A senior Hamas official praised former U.S. President Jimmy Carter on Wednesday, a day after he met with the group, but said he failed to persuade the Islamic rulers of Gaza to accept international demands, including recognizing Israel.

Carter visited Gaza on Tuesday and urged Hamas leaders to accept the demands to end an international boycott, which was imposed when the militant group overran Gaza two years ago.

Carter's meeting was itself unusual because of the boycott.

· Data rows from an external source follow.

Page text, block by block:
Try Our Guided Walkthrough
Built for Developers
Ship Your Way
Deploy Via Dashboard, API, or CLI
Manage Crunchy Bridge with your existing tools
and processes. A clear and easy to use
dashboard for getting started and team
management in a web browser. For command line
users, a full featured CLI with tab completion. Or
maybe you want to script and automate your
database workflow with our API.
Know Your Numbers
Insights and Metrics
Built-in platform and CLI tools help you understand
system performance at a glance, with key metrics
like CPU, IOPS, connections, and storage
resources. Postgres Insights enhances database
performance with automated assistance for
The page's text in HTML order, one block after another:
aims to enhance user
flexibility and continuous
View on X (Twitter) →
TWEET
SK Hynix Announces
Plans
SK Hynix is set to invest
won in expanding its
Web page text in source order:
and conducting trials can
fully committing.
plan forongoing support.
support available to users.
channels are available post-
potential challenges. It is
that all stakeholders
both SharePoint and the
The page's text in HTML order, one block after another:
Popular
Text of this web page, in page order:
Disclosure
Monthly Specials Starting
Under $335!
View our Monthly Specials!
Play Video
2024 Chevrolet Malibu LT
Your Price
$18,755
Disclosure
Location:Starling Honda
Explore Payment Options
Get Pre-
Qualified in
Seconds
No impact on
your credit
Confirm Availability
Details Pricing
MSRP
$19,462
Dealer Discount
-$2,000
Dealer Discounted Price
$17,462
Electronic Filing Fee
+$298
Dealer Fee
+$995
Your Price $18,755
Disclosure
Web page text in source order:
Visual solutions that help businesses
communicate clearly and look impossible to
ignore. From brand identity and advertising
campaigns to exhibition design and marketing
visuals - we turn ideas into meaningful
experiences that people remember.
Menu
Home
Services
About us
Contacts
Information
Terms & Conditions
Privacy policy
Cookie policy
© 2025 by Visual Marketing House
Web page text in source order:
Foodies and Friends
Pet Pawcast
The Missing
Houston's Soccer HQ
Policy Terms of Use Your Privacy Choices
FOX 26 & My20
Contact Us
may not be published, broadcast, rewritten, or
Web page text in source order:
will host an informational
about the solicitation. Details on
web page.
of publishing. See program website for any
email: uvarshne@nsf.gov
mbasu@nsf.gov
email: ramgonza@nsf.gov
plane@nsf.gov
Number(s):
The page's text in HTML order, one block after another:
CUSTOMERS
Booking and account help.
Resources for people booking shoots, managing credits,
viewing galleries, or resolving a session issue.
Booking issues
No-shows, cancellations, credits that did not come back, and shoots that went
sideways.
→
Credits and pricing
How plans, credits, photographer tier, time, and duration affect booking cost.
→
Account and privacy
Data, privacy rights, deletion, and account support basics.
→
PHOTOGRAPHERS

The United States, European Union and Israel consider Hamas a terror group and refuse to deal with it directly.

Ahmed Youssef, the deputy Hamas foreign minister, said Gaza's Palestinians were pleased to receive Carter.

"The people think this is a historic visit," Youssef told The Associated Press on Wednesday, describing Carter as somebody very knowledgeable about the conflict and very sincere in the way he understands the conflict.

But Youssef said Hamas turned down Carter's policy requests.

"The visit has not led to a significant change. Hamas finds the conditions unacceptable, he said. Recognizing Israel is completely unacceptable."

According to Hamas ideology, there is no room for a Jewish state in an Islamic Middle East. The militant group has sent dozens of suicide bombers into Israel, killing hundreds.

Even so, some Hamas officials have indicated they could support creation of a Palestinian state in the West Bank and Gaza, implying a form of tacit acceptance of Israel.

Youssef said the other two international conditions - renouncing violence and accepting past agreements between Israel and the Palestinians - are irrelevant. He said Israel broke a cease-fire, killing many Palestinians, and the state outlined in the partial peace accords would have no substance, no borders and nothing that a real state is.

Carter has said that despite the world boycott, Mideast peacemaking efforts must include Hamas, which took control of the Gaza Strip in 2007, expelling forces loyal to Western-backed Palestinian President Mahmoud Abbas, whose government now effectively rules only the West Bank.

Although then-president Carter brokered the 1979 peace treaty between Israel and Egypt, the first between Israel and an Arab country, he is perceived by many Israelis as anti-Israel, siding with the Palestinians in their conflict.

He antagonized many Israelis with his 2007 book, Palestine: Peace Not Apartheid, in which he argued that Israel must choose between ceding the West Bank to the Palestinians or maintaining a system of ethnic inequality similar to that of the apartheid regime in South Africa. Most Israelis strongly reject the comparison.